Conformal prediction is a model-agnostic approach to generating prediction sets that cover the true class with a high probability. Although its prediction set size is expected to capture aleatoric uncertainty, there is a lack of evidence regarding its effectiveness. The literature presents that prediction set size can upper-bound aleatoric uncertainty or that prediction sets are larger for difficult instances and smaller for easy ones, but a validation of this attribute of conformal predictors is missing. This work investigates how effectively conformal predictors quantify aleatoric uncertainty, specifically the inherent ambiguity in datasets caused by overlapping classes. We perform this by measuring the correlation between prediction set sizes and the number of distinct labels assigned by human annotators per instance. We further assess the similarity between prediction sets and human-provided annotations.
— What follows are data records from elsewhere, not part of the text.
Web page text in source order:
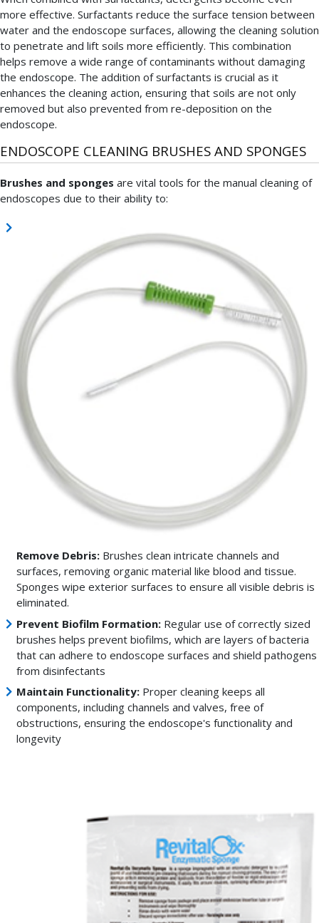
more effective. Surfactants reduce the surface tension between
water and the endoscope surfaces, allowing the cleaning solution
to penetrate and lift soils more efficiently. This combination
helps remove a wide range of contaminants without damaging
the endoscope. The addition of surfactants is crucial as it
enhances the cleaning action, ensuring that soils are not only
removed but also prevented from re-deposition on the
endoscope.
ENDOSCOPE CLEANING BRUSHES AND SPONGES
Brushes and sponges are vital tools for the manual cleaning of
endoscopes due to their ability to:
Remove Debris:Brushes clean intricate channels and
surfaces, removing organic material like blood and tissue.
Sponges wipe exterior surfaces to ensure all visible debris is
eliminated.
Prevent Biofilm Formation:Regular use of correctly sized
brushes helps prevent biofilms, which are layers of bacteria
that can adhere to endoscope surfaces and shield pathogens
from disinfectants
Maintain Functionality:Proper cleaning keeps all
components, including channels and valves, free of
obstructions, ensuring the endoscope's functionality and
longevity
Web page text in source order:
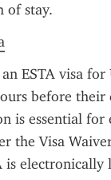
of stay.
ESTA visa for
before
is essential
the Visa
is
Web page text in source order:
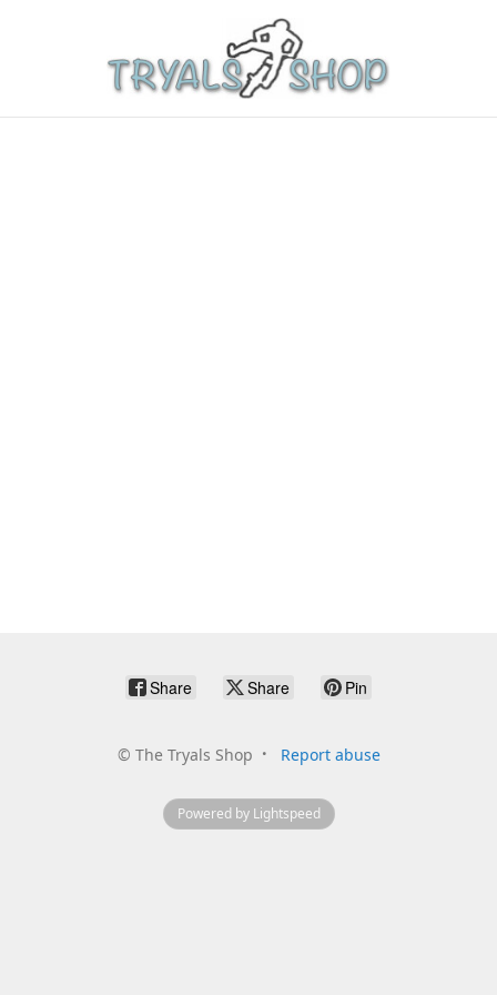
Share Share Pin
© The Tryals Shop Report abuse
Powered by Lightspeed

We use three conformal prediction approaches to generate prediction sets for eight deep learning models trained on four datasets. The datasets contain annotations from multiple human annotators (ranging from five to fifty participants) per instance, enabling the identification of class overlap. We show that the vast majority of the conformal prediction outputs show a very weak to weak correlation with human annotations, with only a few showing moderate correlation. These findings underscore the necessity of critically reassessing the prediction sets generated using conformal predictors. While they can provide a higher coverage of the true classes, their capability in capturing aleatoric uncertainty and generating sets that align with human annotations remains limited.

Paper Structure

This paper contains 29 sections, 11 equations, 5 figures, 16 tables.

Figures (5)

  • Figure 1: Distinct human labels distribution in the CIFAR-10H, MLRSNet, FER+, and ImageNet-Real datasets. The X-axis shows the number of distinct human labels per image, and the Y-axis shows the number of images.
  • Figure 2: Conformal prediction set outputs for sample images from the four datasets. Columns from left to right: CIFAR-10H (leftmost), MLRSNet, FER+, and ImageNet-Real (rightmost).
  • Figure A1: Distribution of prediction set sizes. The y-axis is log-scaled for easier visualization of the imbalanced counts. The count of the largest three prediction set sizes is shown on top of the bars. The three columns, from left to right, represent LAC, APS, and RAPS, respectively.
  • Figure A2: Coverage at different prediction set sizes. The X-axis shows prediction set sizes, and the Y-axis shows the coverage. The three columns, from left to right, represent LAC, APS, and RAPS, respectively.
  • Figure A3: Spearman's rank correlation coefficient, $r_s$, $p < .001$, between prediction set sizes and class overlap with an increased prevalence of larger prediction sets. The X-axis shows the upper limit of the considered prediction set sizes $(|C| \leq x)$, and the Y-axis shows Spearman's rank correlation coefficient. The three columns, from left to right, represent LAC, APS, and RAPS, respectively.